Unnamed: 0,id,product_code,loading,attribute_0,attribute_1,attribute_2,attribute_3,measurement_0,measurement_1,measurement_2,...,measurement_10,measurement_11,measurement_12,measurement_13,measurement_14,measurement_15,measurement_16,measurement_17,missing_3,missing_5
0,0,A,80.1,material_7,material_8,9,5,7,8,4,...,15.859,17.594,15.193,15.029,,13.034,14.684,764.1,False,False
1,1,A,84.89,material_7,material_8,9,5,14,3,3,...,17.947,17.915,11.755,14.732,15.425,14.395,15.631,682.057,False,False


missing 3 = 710/47345
missing 5 = 1184/47345


In [59]:
category_features = [ col for col in train.columns if col.startswith('attribute_')]
numerical_features = [ col for col in train.columns if col.startswith('measurement_') or col == 'loading']
print(f'category_features = {category_features}')
print(f'numerical_features = {numerical_features}')

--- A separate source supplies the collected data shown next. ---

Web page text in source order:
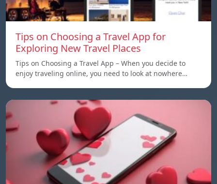
Tips on Choosing a Travel App for
Exploring New Travel Places
Tips on Choosing a Travel App – When you decide to
enjoy traveling online, you need to look at nowhere…
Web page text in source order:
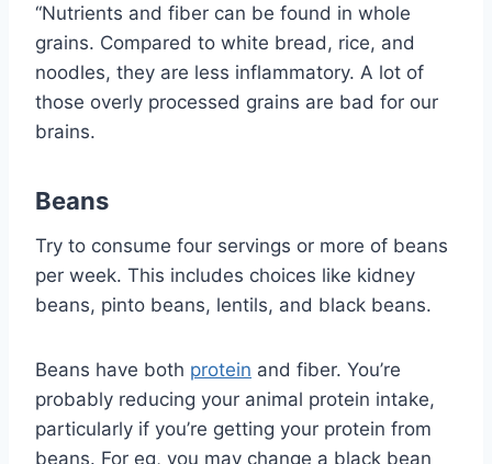
“Nutrients and fiber can be found in whole
grains. Compared to white bread, rice, and
noodles, they are less inflammatory. A lot of
those overly processed grains are bad for our
brains.
Beans
Try to consume four servings or more of beans
per week. This includes choices like kidney
beans, pinto beans, lentils, and black beans.
Beans have both protein and fiber. You’re
probably reducing your animal protein intake,
particularly if you’re getting your protein from
beans. For eg, you may change a black bean
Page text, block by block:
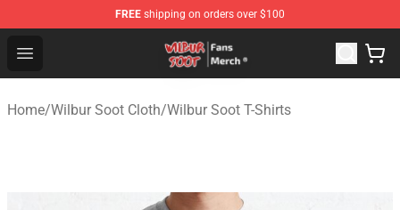
FREE shipping on orders over $100
Open menu
Wilbur Soot Store - Official Wilbur Soot Merchandise
Home/Wilbur Soot Cloth/Wilbur Soot T-Shirts
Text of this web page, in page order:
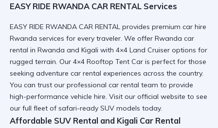
EASY RIDE RWANDA CAR RENTAL Services
EASY RIDE RWANDA CAR RENTAL provides premium car hire
Rwanda services for every traveler. We offer Rwanda car
rental in Rwanda and Kigali with 4×4 Land Cruiser options for
rugged terrain. Our 4×4 Rooftop Tent Car is perfect for those
seeking adventure car rental experiences across the country.
You can trust our professional car rental team to provide
high-performance vehicle hire. Visit our official website to see
our full fleet of safari-ready SUV models today.
Affordable SUV Rental and Kigali Car Rental
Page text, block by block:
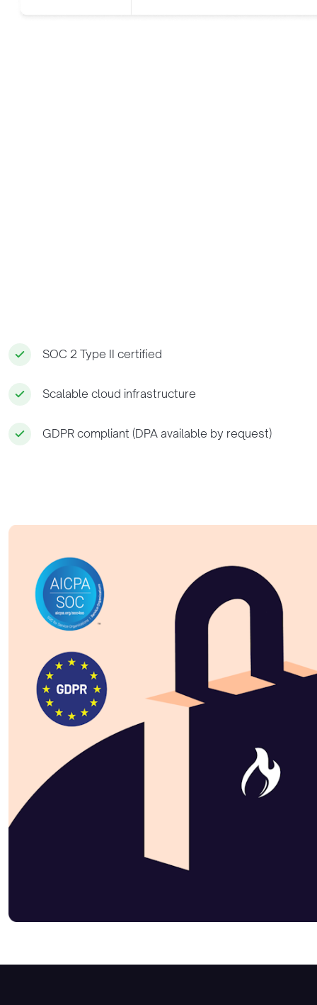
SOC 2 Type II certified
Scalable cloud infrastructure
GDPR compliant (DPA available by request)
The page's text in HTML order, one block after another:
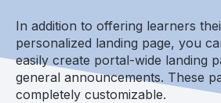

category_features = ['attribute_0', 'attribute_1', 'attribute_2', 'attribute_3']
numerical_features = ['loading', 'measurement_0', 'measurement_1', 'measurement_2', 'measurement_3', 'measurement_4', 'measurement_5', 'measurement_6', 'measurement_7', 'measurement_8', 'measurement_9', 'measurement_10', 'measurement_11', 'measurement_12', 'measurement_13', 'measurement_14', 'measurement_15', 'measurement_16', 'measurement_17']

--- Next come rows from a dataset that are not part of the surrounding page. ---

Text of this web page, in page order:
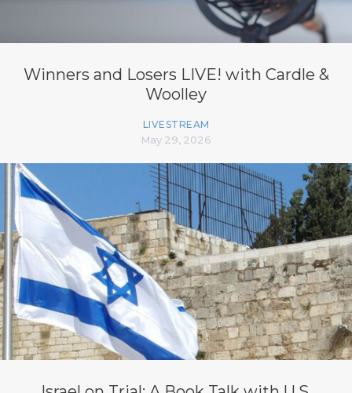
Winners and Losers LIVE! with Cardle &
Woolley
LIVESTREAM
May 29, 2026
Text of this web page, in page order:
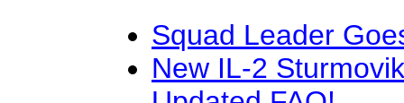
Squad Leader
New IL-2
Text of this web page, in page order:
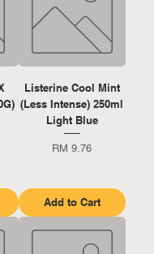
Listerine Cool Mint
(Less Intense) 250ml
Light Blue
Price
RM 9.76
Add to Cart
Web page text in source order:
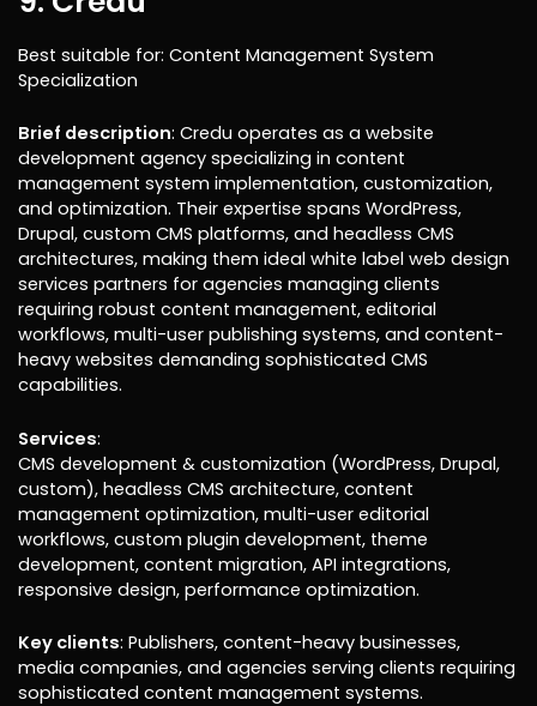
Best suitable for: Content Management System
Specialization
Brief description: Credu operates as a website
development agency specializing in content
management system implementation, customization,
and optimization. Their expertise spans WordPress,
Drupal, custom CMS platforms, and headless CMS
architectures, making them ideal white label web design
services partners for agencies managing clients
requiring robust content management, editorial
workflows, multi-user publishing systems, and content-
heavy websites demanding sophisticated CMS
capabilities.
Services:
CMS development & customization (WordPress, Drupal,
custom), headless CMS architecture, content
management optimization, multi-user editorial
workflows, custom plugin development, theme
development, content migration, API integrations,
responsive design, performance optimization.
Key clients: Publishers, content-heavy businesses,
media companies, and agencies serving clients requiring
sophisticated content management systems.
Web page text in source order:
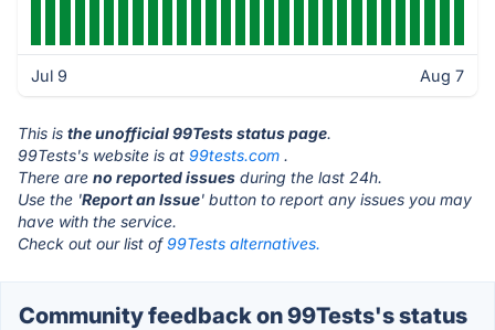
Jul 9 Aug 7
This is the unofficial 99Tests status page.
99Tests's website is at 99tests.com .
There are no reported issues during the last 24h.
Use the 'Report an Issue' button to report any issues you may
have with the service.
Check out our list of99Tests alternatives.
Community feedback on 99Tests's status

#### Calculate the highest absolute correlations for each feature

In [60]:
fill_dict = {
    'A': ['measurement_5','measurement_6','measurement_8'],
    'B': ['measurement_4','measurement_5','measurement_7'],
    'C': ['measurement_5','measurement_7','measurement_8','measurement_9'],
    'D': ['measurement_5','measurement_6','measurement_7','measurement_8'],
    'E': ['measurement_4','measurement_5','measurement_6','measurement_8'],
    'F': ['measurement_4','measurement_5','measurement_6','measurement_7'],
    'G': ['measurement_4','measurement_6','measurement_8','measurement_9'],
    'H': ['measurement_4','measurement_5','measurement_7','measurement_8','measurement_9'],
    'I': ['measurement_3','measurement_7','measurement_8']
}

In [61]:
product_feature_corr = {}
for product_code in train_test['product_code'].unique():
    product_data = train_test[ train_test['product_code'] == product_code ]
    feature_corr = {}
    for n_feature in numerical_features:
        abs_corr = np.abs(product_data[numerical_features].corr()[n_feature])
        sort_abs_corr = abs_corr.sort_values(ascending=False)
        feature_corr[n_feature] = sort_abs_corr[1:5].index.to_list() #, sort_abs_corr[1:5].to_list())
    
    product_feature_corr[product_code] = feature_corr

for product_code in train_test['product_code'].unique():
    product_feature_corr[product_code]['measurement_17'] = fill_dict[product_code]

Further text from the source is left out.